* **Problem to solve**
In the data below, find the line containing "Give the box" and the line containing "This is answer 1 of Problem 91", then reproduce them and every line between, exactly. Omit pictures.

____ Extracted information

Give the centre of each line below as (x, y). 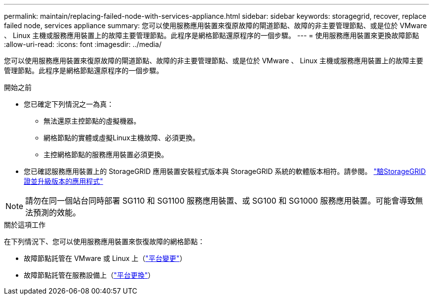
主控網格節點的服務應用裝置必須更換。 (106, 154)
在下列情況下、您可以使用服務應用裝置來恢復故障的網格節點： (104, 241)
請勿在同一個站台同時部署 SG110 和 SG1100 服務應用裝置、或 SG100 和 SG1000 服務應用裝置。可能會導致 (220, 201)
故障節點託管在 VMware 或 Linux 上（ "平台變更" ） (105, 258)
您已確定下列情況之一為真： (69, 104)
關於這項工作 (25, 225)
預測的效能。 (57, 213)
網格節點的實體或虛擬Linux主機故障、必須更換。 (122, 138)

________
____ Extracted information

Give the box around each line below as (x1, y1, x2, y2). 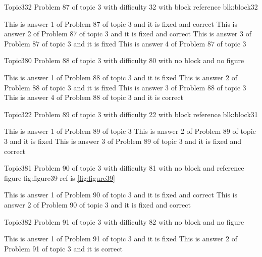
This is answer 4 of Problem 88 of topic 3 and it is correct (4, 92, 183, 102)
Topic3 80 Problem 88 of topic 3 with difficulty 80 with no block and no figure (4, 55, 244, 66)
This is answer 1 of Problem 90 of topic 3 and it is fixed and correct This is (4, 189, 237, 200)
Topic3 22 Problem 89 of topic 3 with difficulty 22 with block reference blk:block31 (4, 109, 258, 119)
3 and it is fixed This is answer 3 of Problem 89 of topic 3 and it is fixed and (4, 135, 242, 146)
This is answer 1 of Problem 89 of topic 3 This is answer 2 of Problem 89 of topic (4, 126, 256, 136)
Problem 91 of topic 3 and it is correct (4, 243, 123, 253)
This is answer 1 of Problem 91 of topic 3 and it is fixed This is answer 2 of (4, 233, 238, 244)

________
____ Extracted information

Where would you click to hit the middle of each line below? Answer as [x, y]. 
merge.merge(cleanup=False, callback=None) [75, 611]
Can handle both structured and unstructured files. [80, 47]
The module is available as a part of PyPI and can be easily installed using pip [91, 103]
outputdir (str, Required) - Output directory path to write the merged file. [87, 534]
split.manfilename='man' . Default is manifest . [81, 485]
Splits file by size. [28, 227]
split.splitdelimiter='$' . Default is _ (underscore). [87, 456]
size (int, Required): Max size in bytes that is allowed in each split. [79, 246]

________

* **Exercise result**
Give the box around each line below as (x1, y1, x2, y2). 
This is answer 4 of Problem 88 of topic 3 and it is correct (4, 92, 183, 102)
Topic3 80 Problem 88 of topic 3 with difficulty 80 with no block and no figure (4, 55, 244, 66)
This is answer 1 of Problem 90 of topic 3 and it is fixed and correct This is (4, 189, 237, 200)
Topic3 22 Problem 89 of topic 3 with difficulty 22 with block reference blk:block31 (4, 109, 258, 119)
3 and it is fixed This is answer 3 of Problem 89 of topic 3 and it is fixed and (4, 135, 242, 146)
This is answer 1 of Problem 89 of topic 3 This is answer 2 of Problem 89 of topic (4, 126, 256, 136)
Problem 91 of topic 3 and it is correct (4, 243, 123, 253)
This is answer 1 of Problem 91 of topic 3 and it is fixed This is answer 2 of (4, 233, 238, 244)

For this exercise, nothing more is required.